Office Policies and Informed Consent
MY EDUCATION AND LICENSE
Jean earned an M.A. in Education from San Diego State (1991) and completed a 2-year post-graduate program in Marriage and Family Therapy from the Denver Family Institute (1998). She has been a licensed practicing mental health therapist for over 22 years. Jean is licensed as a Marriage and Family Therapist in the State of New Mexico, license number CMF 0101581 and in Colorado, license number MFT 0002497.
Charles received his M.A. in Behavioral Health/Family Therapy from the University of Houston/Clear Lake in 1991 and has been in practice and program development for Navajo Nation Department of Behavioral Health. Charles has experience with traditional healing and western psychotherapy. He has completed training in Eriksonian Hypnosis, EMDR, Somatic Experiencing (SE) and Organic Intelligence (OI) as well as other brain-based trauma modalities. He is licensed as a Marriage and Family Therapist in New Mexico #CMF0068702.
TELEPHONE AND EMERGENCY PROCEDURES
We make every effort to return phone calls on the day a message is received. If you leave a message on a weekend we will return your call the next business day. In the event of a life-threatening mental health emergency, please go to your local emergency room or dial 911. Jean and Charlie each handle their own scheduling and client communication. Here is how you
can reach us:
Jean: 505-716-7995 Charles: 832-630-3022.

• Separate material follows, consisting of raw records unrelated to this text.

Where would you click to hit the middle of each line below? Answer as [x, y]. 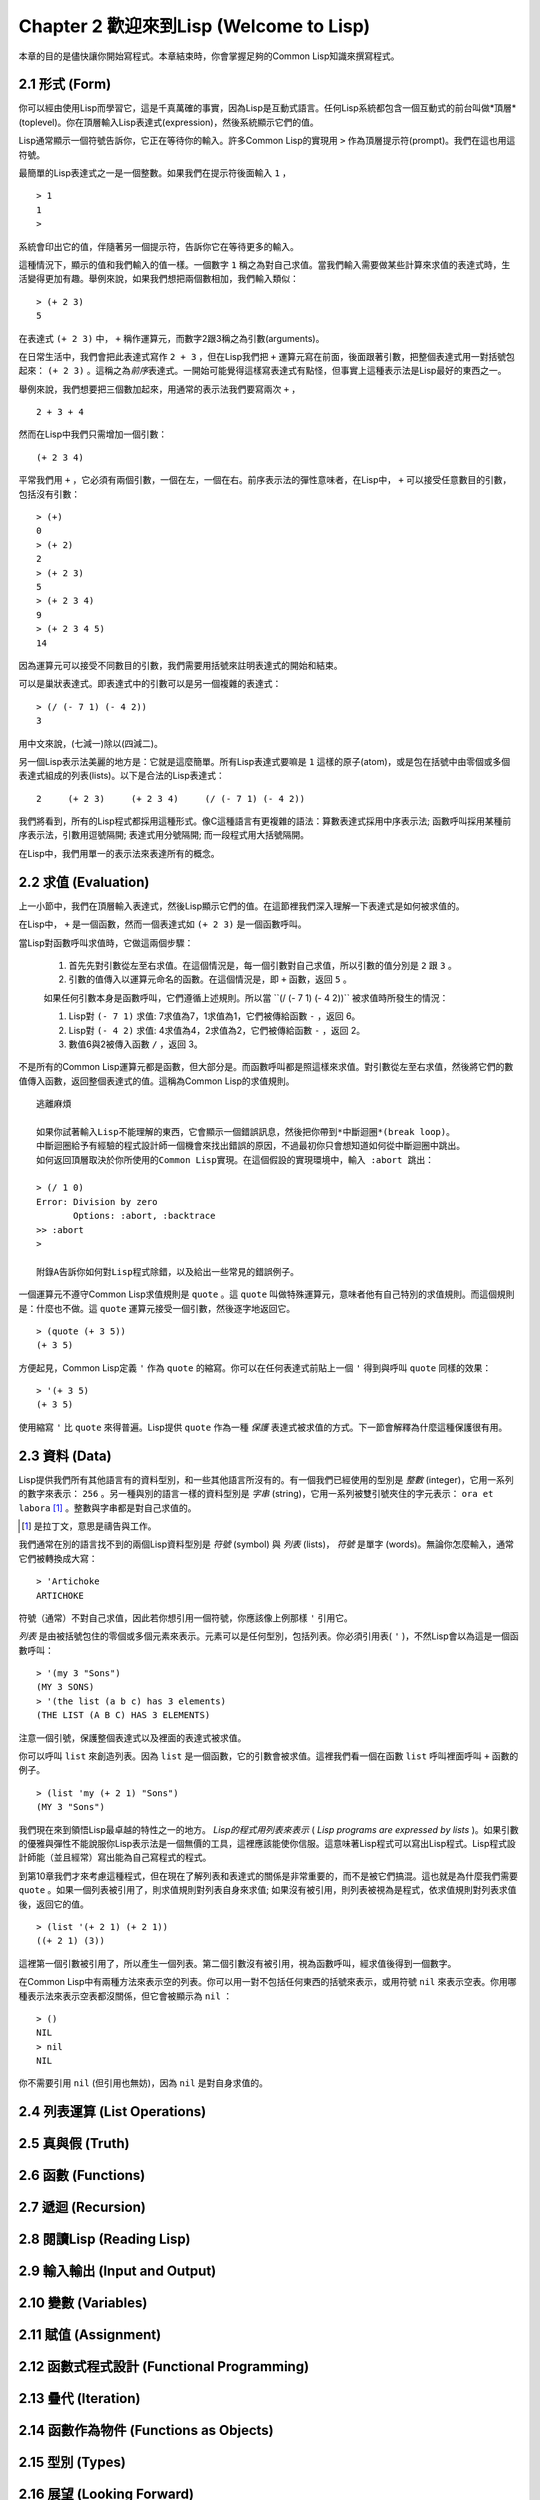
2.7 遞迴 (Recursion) [82, 2207]
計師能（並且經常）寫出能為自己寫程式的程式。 [115, 1857]
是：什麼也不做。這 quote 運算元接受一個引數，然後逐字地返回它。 [157, 1308]
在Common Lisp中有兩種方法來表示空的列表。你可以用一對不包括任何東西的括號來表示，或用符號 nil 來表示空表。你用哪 [267, 1982]
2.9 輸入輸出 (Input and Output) [117, 2271]
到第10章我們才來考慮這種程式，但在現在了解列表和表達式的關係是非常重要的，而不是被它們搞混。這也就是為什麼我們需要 [268, 1876]
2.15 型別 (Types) [72, 2462]
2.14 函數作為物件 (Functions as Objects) [146, 2430]

If either of us is out of the office and unavailable, the other person will be available to receive phone calls to assist you.
In general, the information provided by and to you during our sessions is legally confidential and cannot be released without your consent. There are exceptions to this confidentiality: if we suspect child abuse or elder abuse, if we believe you are a danger to yourself or someone else, or if we receive a court order for your chart. If the client is a minor, what is told in session is confidential and will not get disclosed to parents/legal guardians unless we have concern about the minor’s safety, have received permission from the minor to do so or there is a legal exception that applies. When working with couples, we understand that we have been hired as your relationship therapist. Neither partner will be seen alone. In the event one partner can’t make a scheduled session we will reschedule. What is shared with me by either partner in any electronic communication, including the phone, is not confidential from the other partner. In order for the medical record to be released both partners must give permission and sign a consent form. Coordination and exchange of information with your primary care physician or other health care treatment providers may be necessary to provide you with optimal care.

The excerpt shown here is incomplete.